Your goal
Give the listing again word for word, excluding the pictures it contains.

Supplied data
____

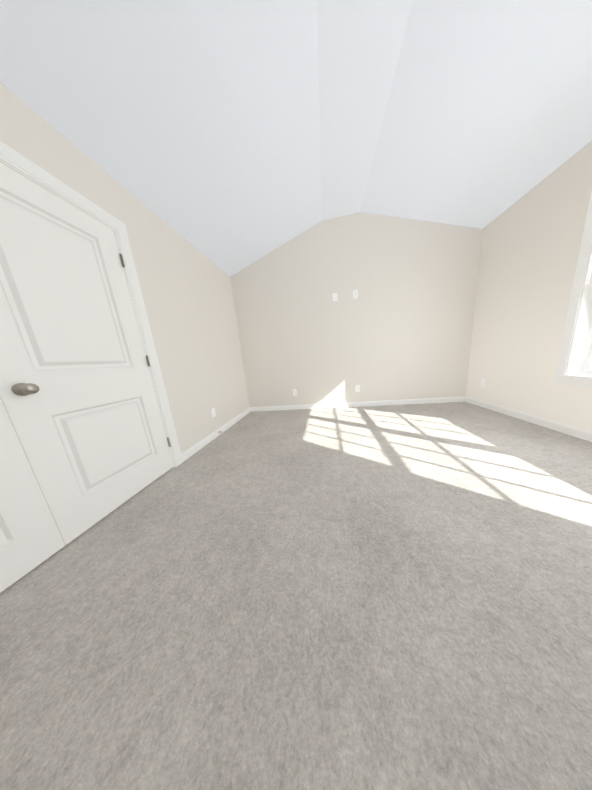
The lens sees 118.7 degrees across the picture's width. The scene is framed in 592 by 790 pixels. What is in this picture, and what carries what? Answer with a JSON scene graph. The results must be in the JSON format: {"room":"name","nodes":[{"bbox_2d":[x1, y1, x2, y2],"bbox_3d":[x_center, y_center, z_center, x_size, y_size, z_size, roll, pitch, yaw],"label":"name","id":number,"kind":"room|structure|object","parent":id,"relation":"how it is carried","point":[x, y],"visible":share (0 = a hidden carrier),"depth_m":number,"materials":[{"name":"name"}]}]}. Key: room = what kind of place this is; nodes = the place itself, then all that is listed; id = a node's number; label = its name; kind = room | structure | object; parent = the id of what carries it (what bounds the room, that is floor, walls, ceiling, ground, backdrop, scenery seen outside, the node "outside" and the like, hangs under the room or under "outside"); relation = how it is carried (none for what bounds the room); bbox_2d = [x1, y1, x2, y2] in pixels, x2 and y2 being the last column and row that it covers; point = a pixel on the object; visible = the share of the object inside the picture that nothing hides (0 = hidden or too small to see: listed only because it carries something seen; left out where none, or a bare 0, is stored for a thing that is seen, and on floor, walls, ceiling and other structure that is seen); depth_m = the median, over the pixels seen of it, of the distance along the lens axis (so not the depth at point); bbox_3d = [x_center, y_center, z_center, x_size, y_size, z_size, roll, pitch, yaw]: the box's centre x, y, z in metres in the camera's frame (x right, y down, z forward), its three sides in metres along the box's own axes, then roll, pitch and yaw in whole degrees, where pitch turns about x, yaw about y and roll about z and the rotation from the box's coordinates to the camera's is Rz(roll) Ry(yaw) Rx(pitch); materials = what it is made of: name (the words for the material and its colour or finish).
{"room":"empty bedroom","nodes":[
{"label":"empty bedroom","id":0,"kind":"room"},
{"bbox_2d":[0,82,249,453],"bbox_3d":[-1.526,-0.327,0.840,0.200,2.460,5.495,-3,12,10],"label":"wall","id":1,"kind":"structure","parent":0,"point":[186,289],"depth_m":1.83,"materials":[{"name":"beige paint"}]},
{"bbox_2d":[0,398,64,592],"bbox_3d":[-1.462,-0.039,0.437,0.108,2.016,0.762,-3,12,10],"label":"closet door","id":2,"kind":"structure","parent":1,"relation":"in","point":[30,538],"depth_m":0.87,"materials":[{"name":"white wood"}]},
{"bbox_2d":[0,162,173,544],"bbox_3d":[-1.343,-0.200,1.176,0.108,2.016,0.762,-3,12,10],"label":"closet door","id":3,"kind":"structure","parent":1,"relation":"in","point":[78,398],"depth_m":1.08,"materials":[{"name":"white wood"}]},
{"bbox_2d":[0,141,182,466],"bbox_3d":[-1.477,-0.156,0.811,0.146,2.128,1.704,-3,12,10],"label":"trim","id":4,"kind":"structure","parent":1,"relation":"attached to","point":[14,160],"depth_m":1.40,"materials":[{"name":"white wood"}]},
{"bbox_2d":[211,408,215,417],"bbox_3d":[-1.118,0.239,2.377,0.008,0.115,0.070,-3,12,10],"label":"electrical outlet","id":5,"kind":"object","parent":1,"relation":"attached to","point":[213,412],"visible":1,"depth_m":2.37,"materials":[{"name":"white plastic"}]},
{"bbox_2d":[182,408,250,461],"bbox_3d":[-1.052,0.476,2.656,0.014,0.085,1.730,-3,12,10],"label":"baseboard","id":6,"kind":"structure","parent":1,"relation":"attached to","point":[188,453],"depth_m":2.29,"materials":[{"name":"white wood"}]},
{"bbox_2d":[0,402,591,789],"bbox_3d":[0.198,0.834,0.816,4.860,0.120,5.495,-3,12,10],"label":"floor","id":7,"kind":"structure","parent":0,"point":[390,597],"depth_m":0.64,"materials":[{"name":"carpet"}]},
{"bbox_2d":[0,0,591,276],"bbox_3d":[0.267,-1.958,0.144,4.160,0.830,5.395,-3,12,10],"label":"ceiling","id":8,"kind":"structure","parent":0,"point":[230,138],"depth_m":1.27,"materials":[{"name":"white paint"}]},
{"bbox_2d":[230,212,481,406],"bbox_3d":[0.797,-1.367,2.982,4.160,3.205,0.200,-3,12,10],"label":"wall","id":9,"kind":"structure","parent":0,"point":[400,327],"depth_m":2.85,"materials":[{"name":"beige paint"}]},
{"bbox_2d":[333,293,336,300],"bbox_3d":[0.635,-1.594,2.851,0.070,0.115,0.008,-3,12,10],"label":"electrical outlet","id":10,"kind":"object","parent":9,"relation":"attached to","point":[334,296],"visible":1,"depth_m":2.85,"materials":[{"name":"white plastic"}]},
{"bbox_2d":[353,290,357,298],"bbox_3d":[0.948,-1.607,2.795,0.070,0.115,0.014,-3,12,10],"label":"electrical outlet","id":11,"kind":"object","parent":9,"relation":"attached to","point":[355,293],"visible":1,"depth_m":2.80,"materials":[{"name":"white plastic"}]},
{"bbox_2d":[250,396,464,411],"bbox_3d":[0.908,0.179,3.192,3.720,0.085,0.014,-3,12,10],"label":"baseboard","id":12,"kind":"structure","parent":9,"relation":"attached to","point":[446,399],"depth_m":3.14,"materials":[{"name":"white wood"}]},
{"bbox_2d":[466,141,591,431],"bbox_3d":[2.369,-0.564,0.162,0.200,2.460,5.495,-3,12,10],"label":"wall","id":13,"kind":"structure","parent":0,"point":[531,240],"depth_m":1.88,"materials":[{"name":"beige paint"}]},
{"bbox_2d":[480,379,485,386],"bbox_3d":[2.699,-0.175,2.533,0.008,0.115,0.070,-3,12,10],"label":"electrical outlet","id":14,"kind":"object","parent":13,"relation":"attached to","point":[482,382],"visible":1,"depth_m":2.52,"materials":[{"name":"white plastic"}]},
{"bbox_2d":[464,396,591,441],"bbox_3d":[2.375,0.601,0.415,0.014,0.085,5.095,-3,12,10],"label":"baseboard","id":15,"kind":"structure","parent":13,"relation":"attached to","point":[583,434],"depth_m":1.89,"materials":[{"name":"white wood"}]},
{"bbox_2d":[554,191,591,387],"bbox_3d":[2.398,-0.763,0.580,0.206,1.754,2.022,-3,12,10],"label":"window","id":16,"kind":"structure","parent":13,"relation":"in","point":[586,367],"depth_m":1.56,"materials":[{"name":"glass"}]}
]}

____

Your response
The lens sees 118.7 degrees across the picture's width. The scene is framed in 592 by 790 pixels. What is in this picture, and what carries what? Answer with a JSON scene graph. The results must be in the JSON format: {"room":"name","nodes":[{"bbox_2d":[x1, y1, x2, y2],"bbox_3d":[x_center, y_center, z_center, x_size, y_size, z_size, roll, pitch, yaw],"label":"name","id":number,"kind":"room|structure|object","parent":id,"relation":"how it is carried","point":[x, y],"visible":share (0 = a hidden carrier),"depth_m":number,"materials":[{"name":"name"}]}]}. Key: room = what kind of place this is; nodes = the place itself, then all that is listed; id = a node's number; label = its name; kind = room | structure | object; parent = the id of what carries it (what bounds the room, that is floor, walls, ceiling, ground, backdrop, scenery seen outside, the node "outside" and the like, hangs under the room or under "outside"); relation = how it is carried (none for what bounds the room); bbox_2d = [x1, y1, x2, y2] in pixels, x2 and y2 being the last column and row that it covers; point = a pixel on the object; visible = the share of the object inside the picture that nothing hides (0 = hidden or too small to see: listed only because it carries something seen; left out where none, or a bare 0, is stored for a thing that is seen, and on floor, walls, ceiling and other structure that is seen); depth_m = the median, over the pixels seen of it, of the distance along the lens axis (so not the depth at point); bbox_3d = [x_center, y_center, z_center, x_size, y_size, z_size, roll, pitch, yaw]: the box's centre x, y, z in metres in the camera's frame (x right, y down, z forward), its three sides in metres along the box's own axes, then roll, pitch and yaw in whole degrees, where pitch turns about x, yaw about y and roll about z and the rotation from the box's coordinates to the camera's is Rz(roll) Ry(yaw) Rx(pitch); materials = what it is made of: name (the words for the material and its colour or finish).
{"room":"empty bedroom","nodes":[
{"label":"empty bedroom","id":0,"kind":"room"},
{"bbox_2d":[0,82,249,453],"bbox_3d":[-1.526,-0.327,0.840,0.200,2.460,5.495,-3,12,10],"label":"wall","id":1,"kind":"structure","parent":0,"point":[186,289],"depth_m":1.83,"materials":[{"name":"beige paint"}]},
{"bbox_2d":[0,398,64,592],"bbox_3d":[-1.462,-0.039,0.437,0.108,2.016,0.762,-3,12,10],"label":"closet door","id":2,"kind":"structure","parent":1,"relation":"in","point":[30,538],"depth_m":0.87,"materials":[{"name":"white wood"}]},
{"bbox_2d":[0,162,173,544],"bbox_3d":[-1.343,-0.200,1.176,0.108,2.016,0.762,-3,12,10],"label":"closet door","id":3,"kind":"structure","parent":1,"relation":"in","point":[78,398],"depth_m":1.08,"materials":[{"name":"white wood"}]},
{"bbox_2d":[0,141,182,466],"bbox_3d":[-1.477,-0.156,0.811,0.146,2.128,1.704,-3,12,10],"label":"trim","id":4,"kind":"structure","parent":1,"relation":"attached to","point":[14,160],"depth_m":1.40,"materials":[{"name":"white wood"}]},
{"bbox_2d":[211,408,215,417],"bbox_3d":[-1.118,0.239,2.377,0.008,0.115,0.070,-3,12,10],"label":"electrical outlet","id":5,"kind":"object","parent":1,"relation":"attached to","point":[213,412],"visible":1,"depth_m":2.37,"materials":[{"name":"white plastic"}]},
{"bbox_2d":[182,408,250,461],"bbox_3d":[-1.052,0.476,2.656,0.014,0.085,1.730,-3,12,10],"label":"baseboard","id":6,"kind":"structure","parent":1,"relation":"attached to","point":[188,453],"depth_m":2.29,"materials":[{"name":"white wood"}]},
{"bbox_2d":[0,402,591,789],"bbox_3d":[0.198,0.834,0.816,4.860,0.120,5.495,-3,12,10],"label":"floor","id":7,"kind":"structure","parent":0,"point":[390,597],"depth_m":0.64,"materials":[{"name":"carpet"}]},
{"bbox_2d":[0,0,591,276],"bbox_3d":[0.267,-1.958,0.144,4.160,0.830,5.395,-3,12,10],"label":"ceiling","id":8,"kind":"structure","parent":0,"point":[230,138],"depth_m":1.27,"materials":[{"name":"white paint"}]},
{"bbox_2d":[230,212,481,406],"bbox_3d":[0.797,-1.367,2.982,4.160,3.205,0.200,-3,12,10],"label":"wall","id":9,"kind":"structure","parent":0,"point":[400,327],"depth_m":2.85,"materials":[{"name":"beige paint"}]},
{"bbox_2d":[333,293,336,300],"bbox_3d":[0.635,-1.594,2.851,0.070,0.115,0.008,-3,12,10],"label":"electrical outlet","id":10,"kind":"object","parent":9,"relation":"attached to","point":[334,296],"visible":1,"depth_m":2.85,"materials":[{"name":"white plastic"}]},
{"bbox_2d":[353,290,357,298],"bbox_3d":[0.948,-1.607,2.795,0.070,0.115,0.014,-3,12,10],"label":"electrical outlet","id":11,"kind":"object","parent":9,"relation":"attached to","point":[355,293],"visible":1,"depth_m":2.80,"materials":[{"name":"white plastic"}]},
{"bbox_2d":[250,396,464,411],"bbox_3d":[0.908,0.179,3.192,3.720,0.085,0.014,-3,12,10],"label":"baseboard","id":12,"kind":"structure","parent":9,"relation":"attached to","point":[446,399],"depth_m":3.14,"materials":[{"name":"white wood"}]},
{"bbox_2d":[466,141,591,431],"bbox_3d":[2.369,-0.564,0.162,0.200,2.460,5.495,-3,12,10],"label":"wall","id":13,"kind":"structure","parent":0,"point":[531,240],"depth_m":1.88,"materials":[{"name":"beige paint"}]},
{"bbox_2d":[480,379,485,386],"bbox_3d":[2.699,-0.175,2.533,0.008,0.115,0.070,-3,12,10],"label":"electrical outlet","id":14,"kind":"object","parent":13,"relation":"attached to","point":[482,382],"visible":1,"depth_m":2.52,"materials":[{"name":"white plastic"}]},
{"bbox_2d":[464,396,591,441],"bbox_3d":[2.375,0.601,0.415,0.014,0.085,5.095,-3,12,10],"label":"baseboard","id":15,"kind":"structure","parent":13,"relation":"attached to","point":[583,434],"depth_m":1.89,"materials":[{"name":"white wood"}]},
{"bbox_2d":[554,191,591,387],"bbox_3d":[2.398,-0.763,0.580,0.206,1.754,2.022,-3,12,10],"label":"window","id":16,"kind":"structure","parent":13,"relation":"in","point":[586,367],"depth_m":1.56,"materials":[{"name":"glass"}]}
]}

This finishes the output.